那侍卫急忙将麦秸抱开,里面却是一个老人仰面栽倒过来,不过这一摔倒是清醒了过来,嘴里还嘟囔出声:“我怎么在这儿睡着了。”
    云舒遥一把抓住管家的胳膊,急问出声:“到底发生什么事,清凌去了哪里?”
    一看管家一头雾水的神情,云舒遥的心里更是沉了几分,想必管家也是不知道便被迷昏扛到了这柴房里。
    除了管家还有贴身侍候清凌的冬至呢?他去了哪里?正想着,就见冬至跌跌撞撞抚着头小跑着过来,见面便是跪倒在地上,哽咽的说不出话来。
    云舒遥气急的就想给他一脚,这都什么时候了,就只是知道哭,待看到冬至后脑上血还在不断的渗出,将这股怒气生生的压了回去。“你主子呢?到底怎么回事?”
    其实冬至也不太明白,当他熬好了保胎的汤药端去屋里时,凌主子已经躺在床上,而床榻边却是有个陌生的女子坐在那里。

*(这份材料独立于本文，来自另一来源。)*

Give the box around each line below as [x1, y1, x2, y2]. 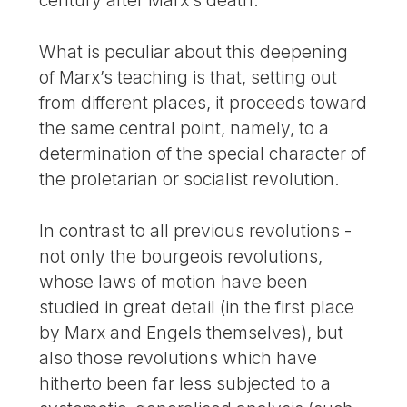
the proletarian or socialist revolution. [39, 167, 341, 190]
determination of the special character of [39, 142, 367, 164]
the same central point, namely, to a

自己刚想出去喊人,那人却从身后给了他一棍,他当时就昏死过去,以后凌主子被带出府去的事,他自是不知。
    云舒遥问了那女人是何模样,根据冬至,模糊的印象,倒是和今儿刚被劫走的云舒晴有几分相像。
    这云舒晴将清凌带走是为什么?一想起来,云舒遥的脸色沉得极为骇人。从腰间解下那枚凤凰图腾玉佩交给侍卫,交代他将所有的暗卫调出,一定要寻到云舒晴的踪迹。
    “大人,你一定要寻到主子啊!主子他身子本就不好,前几日郎中来问诊之时,还说道胎像不稳,这,这……”冬至跪在地上,哭着说着。
    云舒遥根本没心听冬至口中嘟噜着什么,来回不停的走着,来缓解自己心里的那份恐慌。
    “你去通知将各处的城门封上,不能放一人出城。”云舒遥不能确定云舒晴是否出了城,心里自是希望这此时封锁城门还不算晚,这样找到清凌的机率也能增加几分。
    而云舒遥却是没有想到,云舒晴根本没打算出城,她带着清凌也没有走多远,此时的她正在一处废弃的民房里。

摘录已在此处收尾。